Only the lines from the beginning of the data through the one with "At first, I" belong in the answer, each retyped exactly, with pictures left out.

Stored items -
----------------
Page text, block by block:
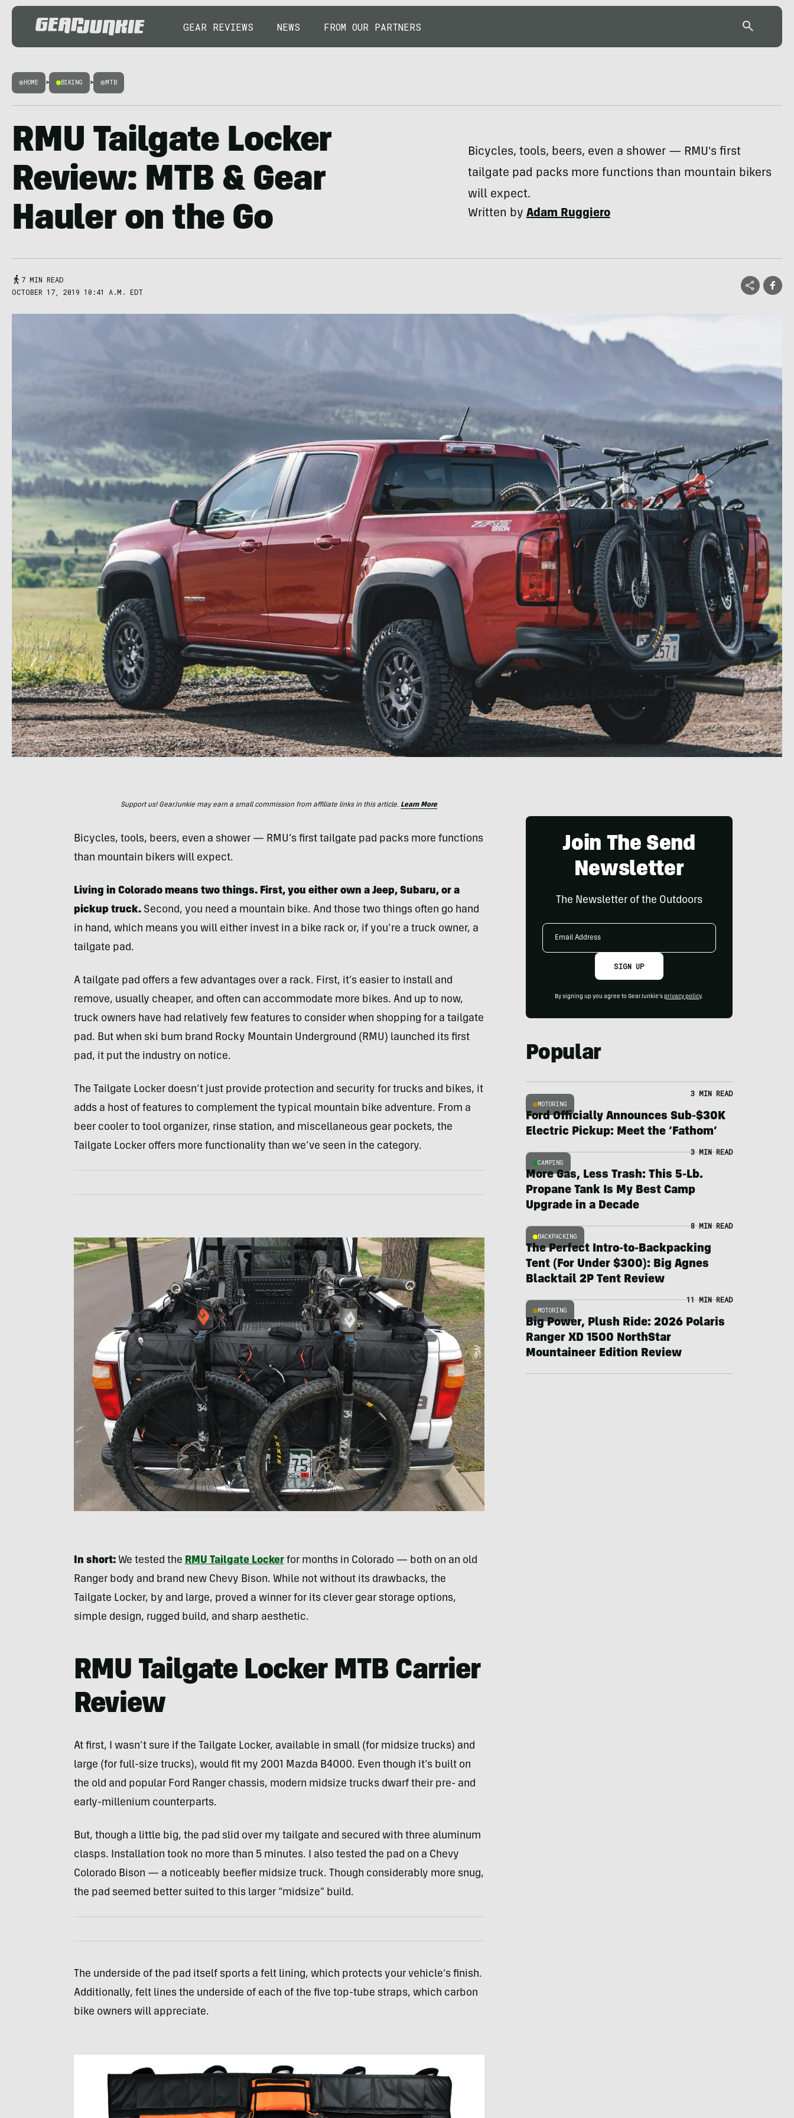
GEAR REVIEWS NEWS FROM OUR PARTNERS
HOME > BIKING > MTB
RMU Tailgate Locker
Review: MTB & Gear
Hauler on the Go
Bicycles, tools, beers, even a shower — RMU's first
tailgate pad packs more functions than mountain bikers
will expect.
Written byAdam Ruggiero
7 MIN READ
OCTOBER 17, 2019 10:41 A.M. EDT
Support us! GearJunkie may earn a small commission from affiliate links in this article. Learn More
Bicycles, tools, beers, even a shower — RMU’s first tailgate pad packs more functions
than mountain bikers will expect.
Living in Colorado means two things. First, you either own a Jeep, Subaru, or a
pickup truck. Second, you need a mountain bike. And those two things often go hand
in hand, which means you will either invest in a bike rack or, if you’re a truck owner, a
tailgate pad.
A tailgate pad offers a few advantages over a rack. First, it’s easier to install and
remove, usually cheaper, and often can accommodate more bikes. And up to now,
truck owners have had relatively few features to consider when shopping for a tailgate
pad. But when ski bum brand Rocky Mountain Underground (RMU) launched its first
pad, it put the industry on notice.
The Tailgate Locker doesn’t just provide protection and security for trucks and bikes, it
adds a host of features to complement the typical mountain bike adventure. From a
beer cooler to tool organizer, rinse station, and miscellaneous gear pockets, the
Tailgate Locker offers more functionality than we’ve seen in the category.
In short: We tested the RMU Tailgate Lockerfor months in Colorado — both on an old
Ranger body and brand new Chevy Bison. While not without its drawbacks, the
Tailgate Locker, by and large, proved a winner for its clever gear storage options,
simple design, rugged build, and sharp aesthetic.
RMU Tailgate Locker MTB Carrier
Review
At first, I wasn’t sure if the Tailgate Locker, available in small (for midsize trucks) and
large (for full-size trucks), would fit my 2001 Mazda B4000. Even though it’s built on
the old and popular Ford Ranger chassis, modern midsize trucks dwarf their pre- and
early-millenium counterparts.
But, though a little big, the pad slid over my tailgate and secured with three aluminum
clasps. Installation took no more than 5 minutes. I also tested the pad on a Chevy
Colorado Bison — a noticeably beefier midsize truck. Though considerably more snug,
the pad seemed better suited to this larger “midsize” build.
The underside of the pad itself sports a felt lining, which protects your vehicle’s finish.
Additionally, felt lines the underside of each of the five top-tube straps, which carbon
bike owners will appreciate.
Join The Send
Newsletter
The Newsletter of the Outdoors
Email
SIGN UP
By signing up you agree to GearJunkie's privacy policy.
Popular
MOTORING
3 MIN READ
Ford Officially Announces Sub-$30K
Electric Pickup: Meet the ‘Fathom’
CAMPING
3 MIN READ
More Gas, Less Trash: This 5-Lb.
Propane Tank Is My Best Camp
Upgrade in a Decade
BACKPACKING
8 MIN READ
The Perfect Intro-to-Backpacking
Tent (For Under $300): Big Agnes
Blacktail 2P Tent Review
MOTORING
11 MIN READ
Big Power, Plush Ride: 2026 Polaris
Ranger XD 1500 NorthStar
Mountaineer Edition Review
----------------
SOLUTION TO THIS TASK -
Page text, block by block:
GEAR REVIEWS NEWS FROM OUR PARTNERS
HOME > BIKING > MTB
RMU Tailgate Locker
Review: MTB & Gear
Hauler on the Go
Bicycles, tools, beers, even a shower — RMU's first
tailgate pad packs more functions than mountain bikers
will expect.
Written byAdam Ruggiero
7 MIN READ
OCTOBER 17, 2019 10:41 A.M. EDT
Support us! GearJunkie may earn a small commission from affiliate links in this article. Learn More
Bicycles, tools, beers, even a shower — RMU’s first tailgate pad packs more functions
than mountain bikers will expect.
Living in Colorado means two things. First, you either own a Jeep, Subaru, or a
pickup truck. Second, you need a mountain bike. And those two things often go hand
in hand, which means you will either invest in a bike rack or, if you’re a truck owner, a
tailgate pad.
A tailgate pad offers a few advantages over a rack. First, it’s easier to install and
remove, usually cheaper, and often can accommodate more bikes. And up to now,
truck owners have had relatively few features to consider when shopping for a tailgate
pad. But when ski bum brand Rocky Mountain Underground (RMU) launched its first
pad, it put the industry on notice.
The Tailgate Locker doesn’t just provide protection and security for trucks and bikes, it
adds a host of features to complement the typical mountain bike adventure. From a
beer cooler to tool organizer, rinse station, and miscellaneous gear pockets, the
Tailgate Locker offers more functionality than we’ve seen in the category.
In short: We tested the RMU Tailgate Lockerfor months in Colorado — both on an old
Ranger body and brand new Chevy Bison. While not without its drawbacks, the
Tailgate Locker, by and large, proved a winner for its clever gear storage options,
simple design, rugged build, and sharp aesthetic.
RMU Tailgate Locker MTB Carrier
Review
At first, I wasn’t sure if the Tailgate Locker, available in small (for midsize trucks) and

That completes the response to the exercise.